Uma coisa que me fascina muito é observar o ser humano, pra ver até onde ele é capaz de ir. Há quem chame esse nosso mundo de vale de lágrimas, mas eu discordo. Pra mim, a vida nesse nosso planeta é repleta de motivos de riso. E não falo de sorriso de felicidade serena, é gargalhada mesmo, daquelas desbragadas que provocam dor no músculo do diafragma. Tal é o circo em que os filhos de Adão de Eva transformaram um projeto de criação tão bem idealizado pelo criador. Cada qual quer ser o palhaço mais eficiente, apresentar o número burlesco mais cômico.

Pois nos últimos dias, um antigo circo, que andava meio desativado, remontou o picadeiro e, ao que parece, com vontade recuperar o tempo de descanso. Trata-se, na verdade, de um número farsesco bem antigo, mas que volta e meia é reencenado, porque sempre há plateias saudosas de alguma patacoada contada pelos avós. Chama-se separatismo. É a encenação mais engraçada que eu já vi de uma caricatura de rebeldia. A primeira vez que essa folgança apareceu Rio Grande foi ainda no século XIX, quando alguns coronéis, entediados com as solidões dos campos sem fim, se reuniram e combinaram de brincar de guerra. Como eram todos compadres, escolheram o governo central como inimigo. Surgiu assim a pegadinha de separar o Rio Grande do Sul do resto do Brasil. Na época, ainda não havia soldadinho de chumbo, então eles chamaram os escravos das estâncias, que faziam de conta que eram seus companheiros de lida no campo, e enfiaram os miseráveis na frente de batalha, enquanto eles tomavam chimarrão embaixo de alguma figueira. Gastaram dez anos nesse passatempo, até que o imperador se sentiu incomodado pelo barulho que não deixava Sua Majestade dormir sossegado, chamou um duque e mandou encerrar a fuzarca.

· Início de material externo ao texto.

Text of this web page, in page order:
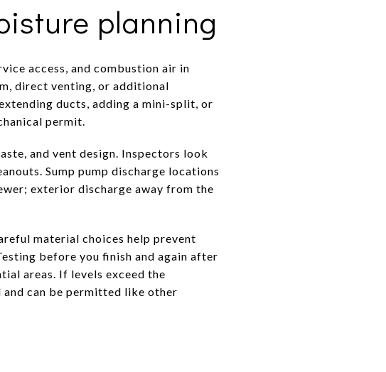
planning
access, and combustion air in
direct venting, or additional
ducts, adding a mini-split, or
permit.
and vent design. Inspectors look
Sump pump discharge locations
exterior discharge away from the
material choices help prevent
before you finish and again after
areas. If levels exceed the
and can be permitted like other
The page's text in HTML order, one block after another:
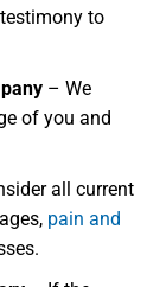
to
– We
of you and
all current
pain and

Se é verdade aquele papo de que a história se repete sempre como farsa, imagine-se quando a primeira vez já é uma pantalonada. Pois é o que temos agora na apresentação de uma trupe que se chama O sul é o meu país. A diferença dessa para as ocorrências anteriores, é que agora a equipe de bufões é composta por gente dos três estados do sul, o que confirma uma suspeita que tenho de que a sandice é contagiosa e se espalha mais rápido que o vírus da dengue. Pois a presepada, dessa vez, quer separar os estados do sul e criar uma nação independente.

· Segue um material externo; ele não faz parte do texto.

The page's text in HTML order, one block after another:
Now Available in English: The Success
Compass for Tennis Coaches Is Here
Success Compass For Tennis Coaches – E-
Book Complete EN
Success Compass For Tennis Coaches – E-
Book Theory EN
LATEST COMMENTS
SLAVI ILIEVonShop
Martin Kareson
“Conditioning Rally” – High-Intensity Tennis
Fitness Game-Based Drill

Ainda não sei detalhes do projeto, se é que existe algo mais do que alguns devaneios, mas suponho que a capital da nova república será Porto Alegre, afinal de contas, é aqui que estão as grandes maravilhas do mundo moderno, como o pôr do sol do Guaíba, o mais lindo do mundo; o acampamento farroupilha; a estátua do laçador, que mesmo segurando uma prancha de surf é inigualável, e prá fechar o elenco de pontos turísticos dignos de veneração, a maior feira do livro a céu aberto da América Latina. E ainda temos uma língua nativa que só nós entendemos, o gauchês. Já de início fica resolvido o conflito linguístico entre tu e você porque é certo que vamos rejeitar um pronome usado lá no Brasil. Não queremos nada do Brasil, nem você.

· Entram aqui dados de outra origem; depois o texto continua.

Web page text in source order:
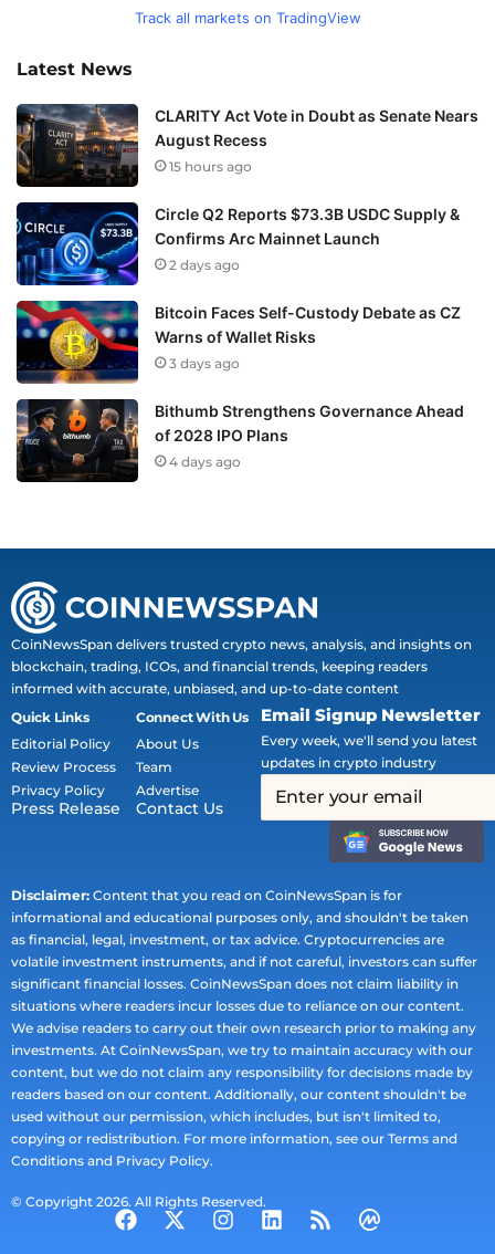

Mas, pensando por outro lado, essa é uma travessura que pode acabar mal. É que muita gente não tem esse espírito galhofeiro e quer levar ao pé da letra qualquer atividade, por mais lúdica que seja.  Daí que sempre existe o risco de aparecer alguém que tome como verdade o que é uma distração inocente e já começa a agir como se fosse um rebelde de verdade. Não é que eu queira reprimir a molecagem, mas já pensou, se separa mesmo? Alguns problemas são bem previsíveis. Por exemplo, viveremos aqui uma Suíça, uma Suécia sul-americana, então não teremos mais motivos pra protesto nem sofrimento, e aí, como é que vamos evoluir espiritualmente? Como se sabe, é superando os obstáculos que um povo reforça seu valor, e nós aqui viveremos num paraíso, nesta querência amada, que só não foi mais abençoada por Deus por causa da arrogância dos brasileiros. Mas o maior problema seria o isolamento intelectual. Como aqui no país do sul ficariam só os cérebros privilegiados pela natureza, não haveria motivo para troca de ideias, o que pode tornar a vida meio monótona, e levar um sulista a sentir nostalgia dos tempos em que havia problemas a resolver. Por tudo isso, acho que seria legal inventar uma recreação nova, outra que consista numa competição mais leve, sem perigo de machucar ninguém. Se não alimenta o desejo de parecer revoltado, pelo menos mantem o bom senso.